Polycyclic aromatic hydrocarbons originate mainly from anthropogenic sources such as combustion of fossil fuels and direct release of oil and its products (http://www.chem.unep.ch/gmn/default.htm). Owing to the rapid demand for oil during the last two decades, air, water, and soil have been significantly polluted (Jiang et al. 2005). Sources, environmental behaviors, ecological effect, and remediation of PAHs in air and water have been presented by many authors (Qiao et al. 2006; Ge et al. 2005; Doick et al. 2005; Hafner et al. 2005; Duan et al. 2005; Kannan et al. 2005; Li et al. 2004; Tao et al. 2004; Zhu et al. 2004; Tian et al. 2003; Jia 1999).
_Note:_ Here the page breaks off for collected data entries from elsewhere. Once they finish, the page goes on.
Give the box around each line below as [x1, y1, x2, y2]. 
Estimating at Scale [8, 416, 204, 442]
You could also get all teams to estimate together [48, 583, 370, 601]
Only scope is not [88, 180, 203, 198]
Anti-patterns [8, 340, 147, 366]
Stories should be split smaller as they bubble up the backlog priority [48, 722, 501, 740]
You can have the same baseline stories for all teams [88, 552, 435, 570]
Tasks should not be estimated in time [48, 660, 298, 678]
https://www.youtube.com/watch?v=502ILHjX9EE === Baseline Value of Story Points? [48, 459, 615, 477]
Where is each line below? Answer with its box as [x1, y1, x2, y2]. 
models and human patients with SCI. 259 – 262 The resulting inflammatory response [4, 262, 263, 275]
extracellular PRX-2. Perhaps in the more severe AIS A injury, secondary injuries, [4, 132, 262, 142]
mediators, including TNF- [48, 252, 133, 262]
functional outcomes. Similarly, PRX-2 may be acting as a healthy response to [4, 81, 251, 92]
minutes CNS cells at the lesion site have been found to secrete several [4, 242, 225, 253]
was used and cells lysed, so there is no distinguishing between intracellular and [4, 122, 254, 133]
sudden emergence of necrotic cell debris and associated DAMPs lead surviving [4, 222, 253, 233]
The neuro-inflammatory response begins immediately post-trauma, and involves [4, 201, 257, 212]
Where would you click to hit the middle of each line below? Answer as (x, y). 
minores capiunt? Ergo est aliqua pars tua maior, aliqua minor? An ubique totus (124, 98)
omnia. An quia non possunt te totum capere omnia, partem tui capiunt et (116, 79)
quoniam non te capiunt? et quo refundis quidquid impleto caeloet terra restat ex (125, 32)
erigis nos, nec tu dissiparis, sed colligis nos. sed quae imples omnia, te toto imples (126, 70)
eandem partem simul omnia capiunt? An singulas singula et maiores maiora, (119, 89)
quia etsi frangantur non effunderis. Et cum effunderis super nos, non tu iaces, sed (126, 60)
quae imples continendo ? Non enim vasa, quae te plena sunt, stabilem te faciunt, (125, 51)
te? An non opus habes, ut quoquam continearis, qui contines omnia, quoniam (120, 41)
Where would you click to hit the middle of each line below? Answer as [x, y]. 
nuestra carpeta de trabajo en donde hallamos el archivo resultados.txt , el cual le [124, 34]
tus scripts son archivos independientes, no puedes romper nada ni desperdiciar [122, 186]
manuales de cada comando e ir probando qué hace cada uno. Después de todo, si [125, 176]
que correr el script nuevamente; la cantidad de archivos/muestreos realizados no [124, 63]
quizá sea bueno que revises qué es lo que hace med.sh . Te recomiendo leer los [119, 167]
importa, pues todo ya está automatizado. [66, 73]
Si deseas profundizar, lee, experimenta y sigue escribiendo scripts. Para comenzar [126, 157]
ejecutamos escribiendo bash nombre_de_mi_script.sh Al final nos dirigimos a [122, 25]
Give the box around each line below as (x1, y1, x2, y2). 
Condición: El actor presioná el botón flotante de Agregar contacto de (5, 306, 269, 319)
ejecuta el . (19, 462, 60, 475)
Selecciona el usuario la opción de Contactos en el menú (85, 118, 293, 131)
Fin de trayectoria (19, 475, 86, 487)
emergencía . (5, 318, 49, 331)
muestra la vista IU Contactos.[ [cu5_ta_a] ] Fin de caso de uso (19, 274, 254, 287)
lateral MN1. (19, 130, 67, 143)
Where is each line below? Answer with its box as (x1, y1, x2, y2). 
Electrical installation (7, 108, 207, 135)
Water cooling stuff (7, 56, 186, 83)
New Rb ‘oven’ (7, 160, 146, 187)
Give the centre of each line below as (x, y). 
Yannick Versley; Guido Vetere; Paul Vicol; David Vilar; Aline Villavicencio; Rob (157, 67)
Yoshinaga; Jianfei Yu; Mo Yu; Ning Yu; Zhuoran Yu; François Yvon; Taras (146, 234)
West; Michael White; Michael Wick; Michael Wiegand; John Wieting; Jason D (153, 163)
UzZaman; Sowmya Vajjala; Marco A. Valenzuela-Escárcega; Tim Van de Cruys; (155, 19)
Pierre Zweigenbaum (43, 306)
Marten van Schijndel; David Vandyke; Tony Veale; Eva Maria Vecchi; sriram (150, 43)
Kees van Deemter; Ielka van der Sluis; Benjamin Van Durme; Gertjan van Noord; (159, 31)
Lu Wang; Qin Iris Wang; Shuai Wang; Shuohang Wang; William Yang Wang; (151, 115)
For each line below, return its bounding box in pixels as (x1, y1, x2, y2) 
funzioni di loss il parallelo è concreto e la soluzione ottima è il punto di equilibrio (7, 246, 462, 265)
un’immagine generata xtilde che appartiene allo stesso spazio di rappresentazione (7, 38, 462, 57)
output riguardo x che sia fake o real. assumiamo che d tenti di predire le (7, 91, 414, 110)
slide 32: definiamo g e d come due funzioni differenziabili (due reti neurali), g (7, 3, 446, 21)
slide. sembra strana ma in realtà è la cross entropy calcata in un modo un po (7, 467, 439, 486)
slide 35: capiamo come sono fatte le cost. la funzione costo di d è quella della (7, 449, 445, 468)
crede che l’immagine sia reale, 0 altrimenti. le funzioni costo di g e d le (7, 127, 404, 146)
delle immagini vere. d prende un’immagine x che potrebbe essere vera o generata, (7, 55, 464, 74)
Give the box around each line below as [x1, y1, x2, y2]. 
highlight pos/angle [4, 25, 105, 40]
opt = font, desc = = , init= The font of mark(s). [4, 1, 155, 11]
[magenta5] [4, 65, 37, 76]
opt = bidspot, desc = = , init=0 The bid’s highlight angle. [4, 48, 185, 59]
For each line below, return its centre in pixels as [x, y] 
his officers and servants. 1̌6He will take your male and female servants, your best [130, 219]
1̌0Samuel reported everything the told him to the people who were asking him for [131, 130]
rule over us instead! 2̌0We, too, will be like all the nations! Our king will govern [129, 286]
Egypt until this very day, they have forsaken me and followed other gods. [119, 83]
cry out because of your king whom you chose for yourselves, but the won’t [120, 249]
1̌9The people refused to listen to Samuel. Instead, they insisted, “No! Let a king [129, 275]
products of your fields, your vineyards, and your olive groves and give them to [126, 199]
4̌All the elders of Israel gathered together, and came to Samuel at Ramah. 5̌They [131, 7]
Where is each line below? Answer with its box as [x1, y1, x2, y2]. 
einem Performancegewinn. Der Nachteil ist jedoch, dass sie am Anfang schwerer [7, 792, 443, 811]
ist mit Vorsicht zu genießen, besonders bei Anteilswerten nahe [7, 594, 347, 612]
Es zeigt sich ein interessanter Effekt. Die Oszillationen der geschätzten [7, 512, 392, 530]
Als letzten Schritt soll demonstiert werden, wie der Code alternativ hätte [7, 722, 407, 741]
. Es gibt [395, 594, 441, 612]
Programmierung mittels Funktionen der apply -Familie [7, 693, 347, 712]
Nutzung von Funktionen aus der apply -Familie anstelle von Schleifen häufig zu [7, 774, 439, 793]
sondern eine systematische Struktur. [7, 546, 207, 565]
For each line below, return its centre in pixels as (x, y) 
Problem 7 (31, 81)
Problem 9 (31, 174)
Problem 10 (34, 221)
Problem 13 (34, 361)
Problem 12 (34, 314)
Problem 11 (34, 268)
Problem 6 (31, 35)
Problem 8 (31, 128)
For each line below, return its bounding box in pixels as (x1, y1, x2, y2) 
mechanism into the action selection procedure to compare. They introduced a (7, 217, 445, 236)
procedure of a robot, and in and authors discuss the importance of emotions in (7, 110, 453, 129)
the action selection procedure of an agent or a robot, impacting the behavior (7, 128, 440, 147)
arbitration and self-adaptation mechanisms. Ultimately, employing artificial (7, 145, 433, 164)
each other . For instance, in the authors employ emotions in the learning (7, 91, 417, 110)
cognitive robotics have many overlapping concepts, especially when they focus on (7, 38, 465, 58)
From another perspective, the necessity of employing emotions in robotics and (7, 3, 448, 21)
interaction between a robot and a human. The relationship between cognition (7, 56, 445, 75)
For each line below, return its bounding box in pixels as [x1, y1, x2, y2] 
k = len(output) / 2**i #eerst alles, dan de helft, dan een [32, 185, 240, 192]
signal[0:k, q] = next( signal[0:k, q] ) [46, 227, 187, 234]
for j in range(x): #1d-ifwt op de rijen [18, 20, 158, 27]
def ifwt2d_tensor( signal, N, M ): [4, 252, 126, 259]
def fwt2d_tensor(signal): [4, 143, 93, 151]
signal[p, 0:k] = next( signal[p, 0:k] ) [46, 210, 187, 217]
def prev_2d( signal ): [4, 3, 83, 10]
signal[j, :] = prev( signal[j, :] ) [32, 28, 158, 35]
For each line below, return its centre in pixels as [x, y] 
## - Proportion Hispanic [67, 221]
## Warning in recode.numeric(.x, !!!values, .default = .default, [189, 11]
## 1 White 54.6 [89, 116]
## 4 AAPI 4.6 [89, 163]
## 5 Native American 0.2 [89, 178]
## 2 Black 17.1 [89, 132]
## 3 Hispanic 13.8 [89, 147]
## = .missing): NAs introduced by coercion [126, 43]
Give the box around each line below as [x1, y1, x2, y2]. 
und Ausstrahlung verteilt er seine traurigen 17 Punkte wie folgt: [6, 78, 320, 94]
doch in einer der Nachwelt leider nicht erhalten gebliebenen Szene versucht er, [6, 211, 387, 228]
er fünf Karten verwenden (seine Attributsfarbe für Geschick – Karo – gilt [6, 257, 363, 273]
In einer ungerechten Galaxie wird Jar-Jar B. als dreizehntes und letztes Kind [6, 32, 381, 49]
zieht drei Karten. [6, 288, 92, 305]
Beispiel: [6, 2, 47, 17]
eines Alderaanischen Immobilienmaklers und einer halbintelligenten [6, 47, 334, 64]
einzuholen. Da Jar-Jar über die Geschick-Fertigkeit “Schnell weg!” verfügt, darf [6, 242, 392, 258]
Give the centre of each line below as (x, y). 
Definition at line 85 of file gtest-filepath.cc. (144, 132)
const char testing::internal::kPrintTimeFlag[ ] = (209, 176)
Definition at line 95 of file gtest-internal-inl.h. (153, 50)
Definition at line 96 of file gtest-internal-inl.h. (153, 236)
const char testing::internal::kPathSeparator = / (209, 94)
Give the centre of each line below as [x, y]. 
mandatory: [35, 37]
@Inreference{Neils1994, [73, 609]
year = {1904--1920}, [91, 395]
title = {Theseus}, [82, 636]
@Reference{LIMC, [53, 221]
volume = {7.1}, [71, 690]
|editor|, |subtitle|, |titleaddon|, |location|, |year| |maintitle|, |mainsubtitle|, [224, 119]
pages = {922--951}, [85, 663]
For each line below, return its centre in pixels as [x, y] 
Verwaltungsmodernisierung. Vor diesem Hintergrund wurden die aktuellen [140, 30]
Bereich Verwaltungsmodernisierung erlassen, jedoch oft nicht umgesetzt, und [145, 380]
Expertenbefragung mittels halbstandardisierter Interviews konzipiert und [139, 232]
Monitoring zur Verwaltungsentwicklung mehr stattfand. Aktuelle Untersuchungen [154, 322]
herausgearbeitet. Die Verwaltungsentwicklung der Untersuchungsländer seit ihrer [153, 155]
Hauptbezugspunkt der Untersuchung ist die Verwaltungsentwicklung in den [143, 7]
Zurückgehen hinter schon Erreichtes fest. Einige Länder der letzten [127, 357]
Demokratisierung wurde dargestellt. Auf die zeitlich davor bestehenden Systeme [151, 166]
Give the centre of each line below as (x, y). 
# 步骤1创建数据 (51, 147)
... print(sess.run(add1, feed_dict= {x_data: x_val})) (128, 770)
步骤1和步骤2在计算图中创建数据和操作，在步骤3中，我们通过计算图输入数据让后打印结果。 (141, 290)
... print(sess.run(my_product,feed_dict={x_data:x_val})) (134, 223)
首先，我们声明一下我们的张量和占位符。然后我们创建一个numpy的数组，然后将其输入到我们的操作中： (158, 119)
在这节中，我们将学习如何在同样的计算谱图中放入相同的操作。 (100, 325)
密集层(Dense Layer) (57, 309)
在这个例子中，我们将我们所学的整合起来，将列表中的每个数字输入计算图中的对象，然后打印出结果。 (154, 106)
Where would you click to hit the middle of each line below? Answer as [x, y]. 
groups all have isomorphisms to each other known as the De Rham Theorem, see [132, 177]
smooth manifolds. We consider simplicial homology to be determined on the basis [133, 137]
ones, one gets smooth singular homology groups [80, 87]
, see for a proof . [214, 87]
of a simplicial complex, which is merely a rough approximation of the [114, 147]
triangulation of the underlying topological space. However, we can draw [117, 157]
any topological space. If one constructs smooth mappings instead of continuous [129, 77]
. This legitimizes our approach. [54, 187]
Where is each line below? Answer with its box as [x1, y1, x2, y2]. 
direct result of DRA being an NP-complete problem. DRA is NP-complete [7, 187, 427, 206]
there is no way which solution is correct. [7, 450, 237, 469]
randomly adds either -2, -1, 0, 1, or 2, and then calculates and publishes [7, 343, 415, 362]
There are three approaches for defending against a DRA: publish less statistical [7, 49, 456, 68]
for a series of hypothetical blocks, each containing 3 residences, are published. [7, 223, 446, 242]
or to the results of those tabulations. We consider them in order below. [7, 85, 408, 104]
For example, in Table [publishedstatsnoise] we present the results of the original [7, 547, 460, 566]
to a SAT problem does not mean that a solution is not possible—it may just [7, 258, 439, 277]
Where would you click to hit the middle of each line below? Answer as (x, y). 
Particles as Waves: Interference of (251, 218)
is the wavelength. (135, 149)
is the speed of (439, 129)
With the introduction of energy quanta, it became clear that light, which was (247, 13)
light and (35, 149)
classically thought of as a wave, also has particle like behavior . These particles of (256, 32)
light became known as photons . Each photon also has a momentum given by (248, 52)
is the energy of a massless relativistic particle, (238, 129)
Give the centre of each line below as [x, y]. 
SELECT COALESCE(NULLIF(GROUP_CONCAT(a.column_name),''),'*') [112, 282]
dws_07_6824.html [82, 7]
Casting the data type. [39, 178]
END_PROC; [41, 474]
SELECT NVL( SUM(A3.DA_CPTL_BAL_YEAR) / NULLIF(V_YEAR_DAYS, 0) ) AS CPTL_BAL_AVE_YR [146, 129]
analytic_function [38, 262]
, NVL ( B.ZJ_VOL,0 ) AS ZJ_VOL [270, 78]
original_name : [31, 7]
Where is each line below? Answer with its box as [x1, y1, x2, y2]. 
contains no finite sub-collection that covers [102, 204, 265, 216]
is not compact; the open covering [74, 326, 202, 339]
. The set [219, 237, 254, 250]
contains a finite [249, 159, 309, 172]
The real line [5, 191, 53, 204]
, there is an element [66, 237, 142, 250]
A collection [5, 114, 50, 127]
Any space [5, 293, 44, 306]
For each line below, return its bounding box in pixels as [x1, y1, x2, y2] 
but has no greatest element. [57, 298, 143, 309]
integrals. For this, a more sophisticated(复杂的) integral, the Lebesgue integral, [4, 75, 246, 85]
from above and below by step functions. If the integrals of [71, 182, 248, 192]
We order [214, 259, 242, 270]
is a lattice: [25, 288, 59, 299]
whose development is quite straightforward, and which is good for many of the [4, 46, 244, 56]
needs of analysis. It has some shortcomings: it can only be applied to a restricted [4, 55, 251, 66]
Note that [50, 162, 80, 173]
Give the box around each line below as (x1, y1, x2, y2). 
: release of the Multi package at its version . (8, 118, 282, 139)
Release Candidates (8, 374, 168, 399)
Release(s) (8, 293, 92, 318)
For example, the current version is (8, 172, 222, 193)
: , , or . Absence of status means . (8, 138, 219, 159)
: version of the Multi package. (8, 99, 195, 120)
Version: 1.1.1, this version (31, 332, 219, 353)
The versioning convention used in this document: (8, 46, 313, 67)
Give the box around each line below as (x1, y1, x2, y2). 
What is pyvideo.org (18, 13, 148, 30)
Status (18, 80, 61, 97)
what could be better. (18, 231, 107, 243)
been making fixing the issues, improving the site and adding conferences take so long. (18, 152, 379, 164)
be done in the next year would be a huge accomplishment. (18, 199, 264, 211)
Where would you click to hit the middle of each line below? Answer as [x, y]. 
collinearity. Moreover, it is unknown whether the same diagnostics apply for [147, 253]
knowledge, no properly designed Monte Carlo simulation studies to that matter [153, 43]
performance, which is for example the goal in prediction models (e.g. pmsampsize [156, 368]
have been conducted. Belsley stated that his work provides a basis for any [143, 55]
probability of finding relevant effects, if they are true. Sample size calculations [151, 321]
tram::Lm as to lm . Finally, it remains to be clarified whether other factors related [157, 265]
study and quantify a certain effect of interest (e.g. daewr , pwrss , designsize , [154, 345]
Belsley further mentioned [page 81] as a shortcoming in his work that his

However, there are few reports about the degree of pollution involving PAHs in agricultural soil around oil fields (Ling et al. 2005, 2006; Zhan et al. 2006; Zhang et al. 2005; Ding et al. 2004; Tao et al. 2003; Zhan and Zhou 2003; Liste and Alexander 2000; Menzies et al. 1992). It is of particular significance to determine the degree of contamination involving PAHs in soils around oil fields as PAHs can easily enter the sediment.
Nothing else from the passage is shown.